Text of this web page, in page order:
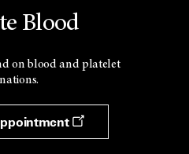
Blood
on blood and platelet
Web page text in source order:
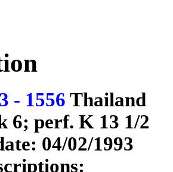
- 1556 Thailand
6; perf. K 13 1/2
04/02/1993
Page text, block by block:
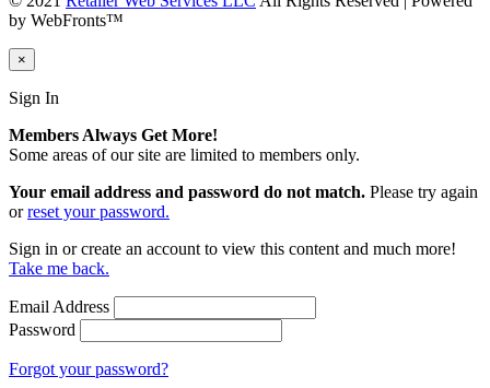
by WebFronts™
×
Sign In
Members Always Get More!
Some areas of our site are limited to members only.
Your email address and password do not match. Please try again
orreset your password.
Sign in or create an account to view this content and much more!
Take me back.
Email Address
Password
Forgot your password?
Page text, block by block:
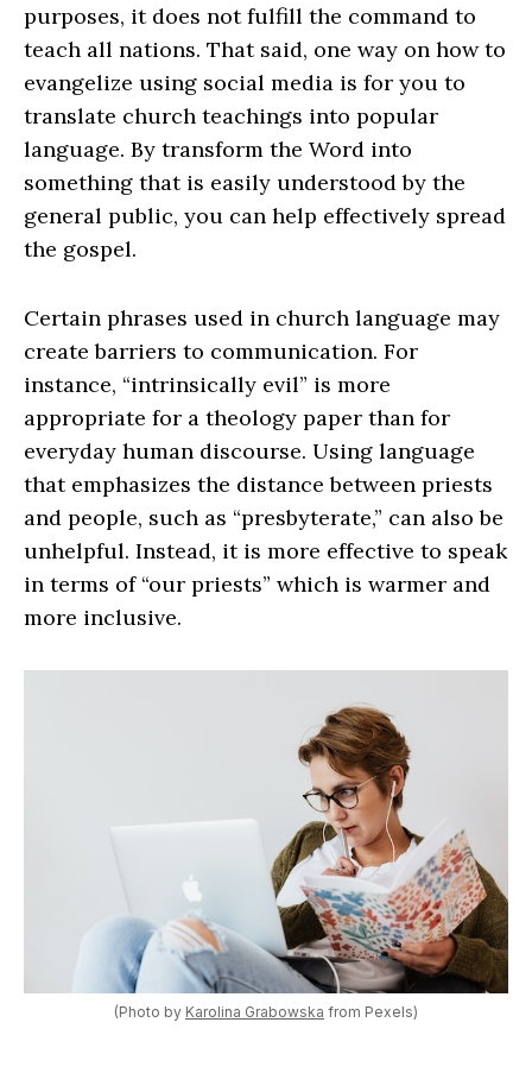
purposes, it does not fulfill the command to
teach all nations. That said, one way on how to
evangelize using social media is for you to
translate church teachings into popular
language. By transform the Word into
something that is easily understood by the
general public, you can help effectively spread
the gospel.
Certain phrases used in church language may
create barriers to communication. For
instance, “intrinsically evil” is more
appropriate for a theology paper than for
everyday human discourse. Using language
that emphasizes the distance between priests
and people, such as “presbyterate,” can also be
unhelpful. Instead, it is more effective to speak
in terms of “our priests” which is warmer and
more inclusive.
(Photo by Karolina Grabowska from Pexels)
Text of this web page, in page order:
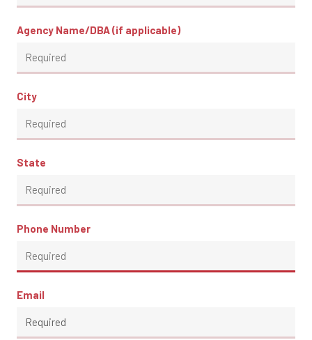
Agency Name/DBA (if applicable)
City
State
Phone Number
Email
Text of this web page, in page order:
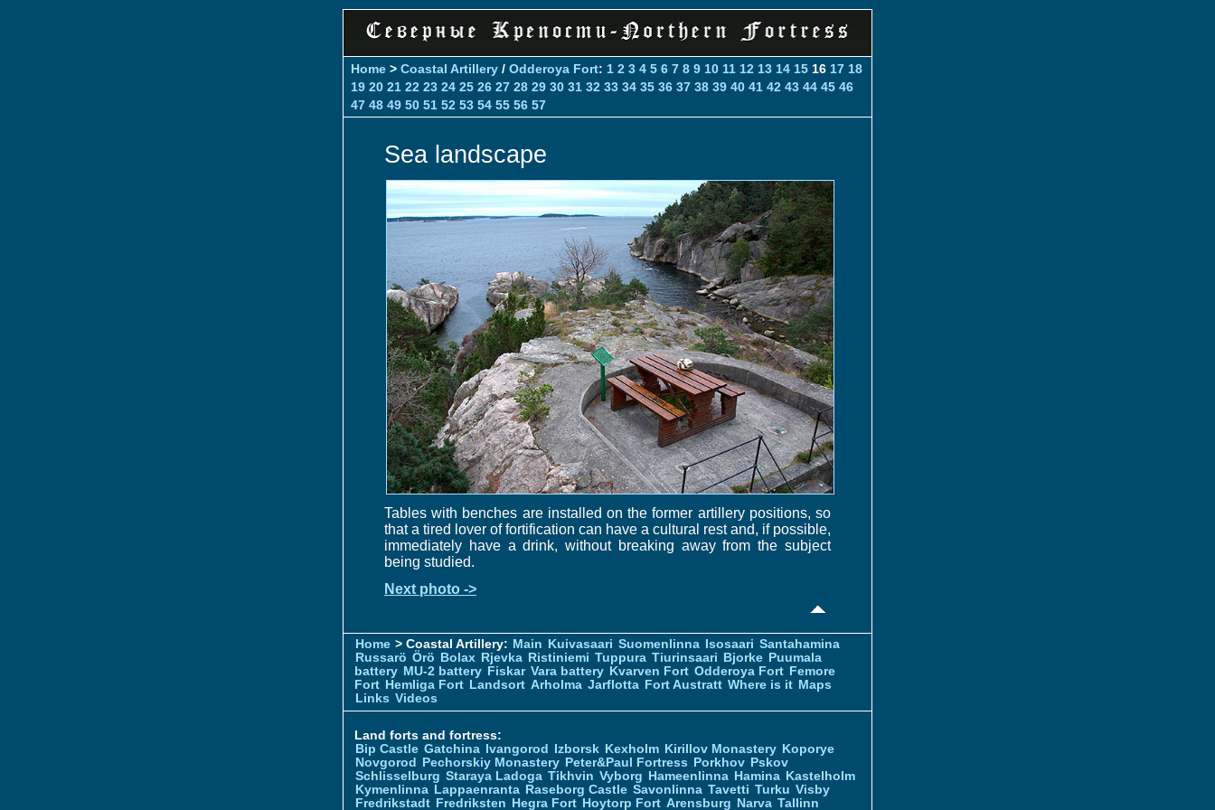
Home > Coastal Artillery / Odderoya Fort: 1 2 3 4 5 6 7 8 9 10 11 12 13 14 15 16 17 18
19 20 21 22 23 24 25 26 27 28 29 30 31 32 33 34 35 36 37 38 39 40 41 42 43 44 45 46
47 48 49 50 51 52 53 54 55 56 57
Sea landscape
Tables with benches are installed on the former artillery positions, so
that a tired lover of fortification can have a cultural rest and, if possible,
immediately have a drink, without breaking away from the subject
being studied.
Next photo ->
Home > Coastal Artillery: Main Kuivasaari Suomenlinna Isosaari Santahamina
Russarö Örö Bolax Rjevka Ristiniemi Tuppura Tiurinsaari Bjorke Puumala
battery MU-2 battery Fiskar Vara battery Kvarven Fort Odderoya Fort Femore
Fort Hemliga Fort Landsort Arholma Jarflotta Fort Austratt Where is it Maps
Links Videos
Land forts and fortress:
Bip Castle Gatchina Ivangorod Izborsk Kexholm Kirillov Monastery Koporye
Novgorod Pechorskiy Monastery Peter&Paul Fortress Porkhov Pskov
Schlisselburg Staraya Ladoga Tikhvin Vyborg Hameenlinna Hamina Kastelholm
Kymenlinna Lappaenranta Raseborg Castle Savonlinna Tavetti Turku Visby
Fredrikstadt Fredriksten Hegra Fort Hoytorp Fort Arensburg Narva Tallinn
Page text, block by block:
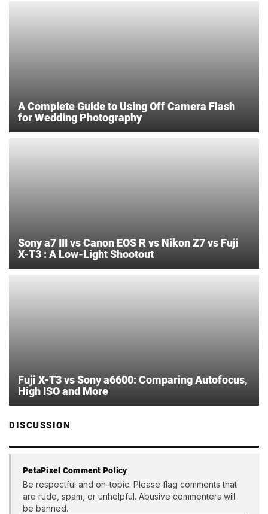
A Complete Guide to Using Off Camera Flash
for Wedding Photography
Sony a7 III vs Canon EOS R vs Nikon Z7 vs Fuji
X-T3 : A Low-Light Shootout
Fuji X-T3 vs Sony a6600: Comparing Autofocus,
High ISO and More
DISCUSSION
PetaPixel Comment Policy
Be respectful and on-topic. Please flag comments that
are rude, spam, or unhelpful. Abusive commenters will
be banned.
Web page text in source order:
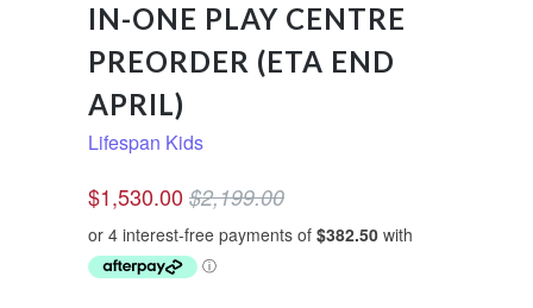
IN-ONE PLAY CENTRE
PREORDER (ETA END
APRIL)
Lifespan Kids
$1,530.00 $2,199.00
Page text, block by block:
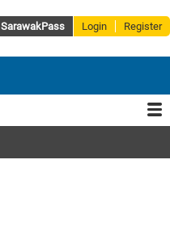
SarawakPass Login Register
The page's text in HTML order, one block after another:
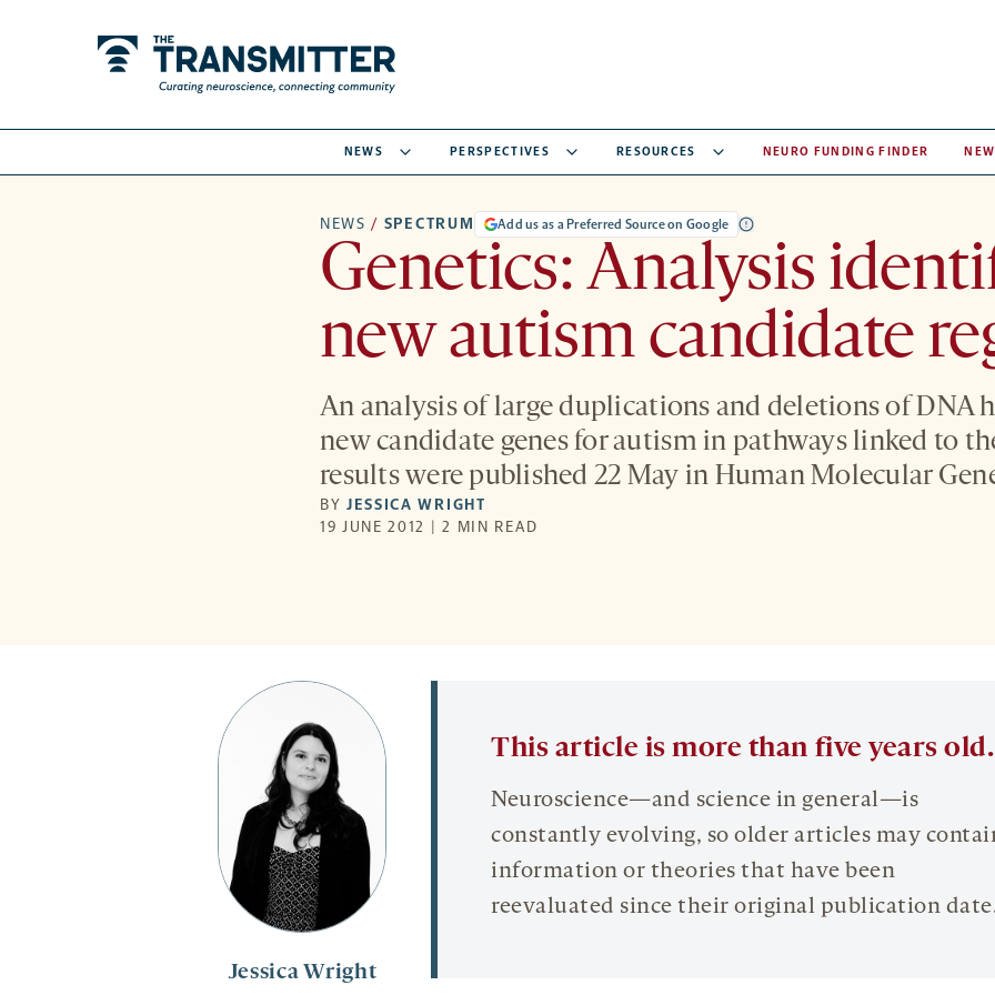
NEWS PERSPECTIVES RESOURCES NEURO FUNDING FINDER
NEWS / SPECTRUM Add us as a Preferred Source on Google
Genetics: Analysis
new autism candidate
An analysis of large duplications and deletions of DNA
new candidate genes for autism in pathways linked to
results were published 22 May in Human Molecular
BYJESSICA WRIGHT
19 JUNE 2012 | 2 MIN READ
Jessica Wright
This article is more than five years old.
Neuroscience—and science in general—is
constantly evolving, so older articles may
information or theories that have been
reevaluated since their original publication
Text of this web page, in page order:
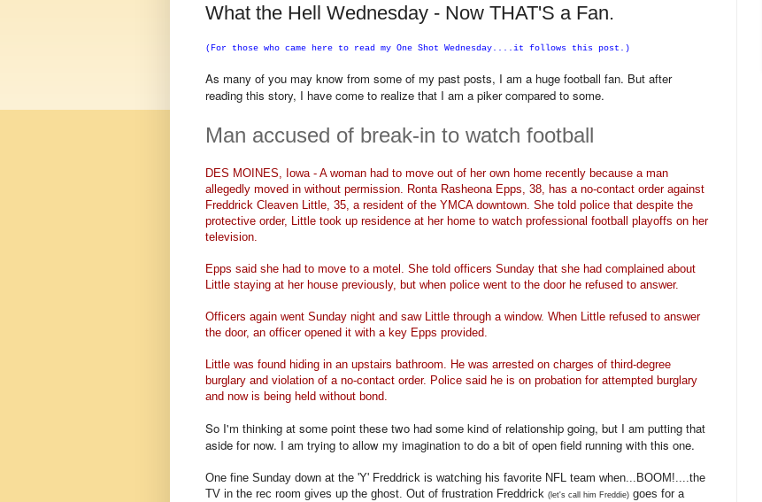
What the Hell Wednesday - Now THAT'S a Fan.
(For those who came here to read my One Shot Wednesday....it follows this post.)
As many of you may know from some of my past posts, I am a huge football fan. But after
reading this story, I have come to realize that I am a piker compared to some.
Man accused of break-in to watch football
DES MOINES, Iowa - A woman had to move out of her own home recently because a man
allegedly moved in without permission. Ronta Rasheona Epps, 38, has a no-contact order against
Freddrick Cleaven Little, 35, a resident of the YMCA downtown. She told police that despite the
protective order, Little took up residence at her home to watch professional football playoffs on her
television.
Epps said she had to move to a motel. She told officers Sunday that she had complained about
Little staying at her house previously, but when police went to the door he refused to answer.
Officers again went Sunday night and saw Little through a window. When Little refused to answer
the door, an officer opened it with a key Epps provided.
Little was found hiding in an upstairs bathroom. He was arrested on charges of third-degree
burglary and violation of a no-contact order. Police said he is on probation for attempted burglary
and now is being held without bond.
So I'm thinking at some point these two had some kind of relationship going, but I am putting that
aside for now. I am trying to allow my imagination to do a bit of open field running with this one.
One fine Sunday down at the 'Y' Freddrick is watching his favorite NFL team when...BOOM!....the
TV in the rec room gives up the ghost. Out of frustration Freddrick (let's call him Freddie) goes for a

◆ ◆ ◆ ◆

PROBLEM STATEMENT: The line containing "Forgot your password?" marks where the copy ends; print every line before it from the start of the records, and that line too, but no pictures.

ANSWER TO THE EXERCISE:
Text of this web page, in page order:
Blood
on blood and platelet
Web page text in source order:
- 1556 Thailand
6; perf. K 13 1/2
04/02/1993
Page text, block by block:
by WebFronts™
×
Sign In
Members Always Get More!
Some areas of our site are limited to members only.
Your email address and password do not match. Please try again
orreset your password.
Sign in or create an account to view this content and much more!
Take me back.
Email Address
Password
Forgot your password?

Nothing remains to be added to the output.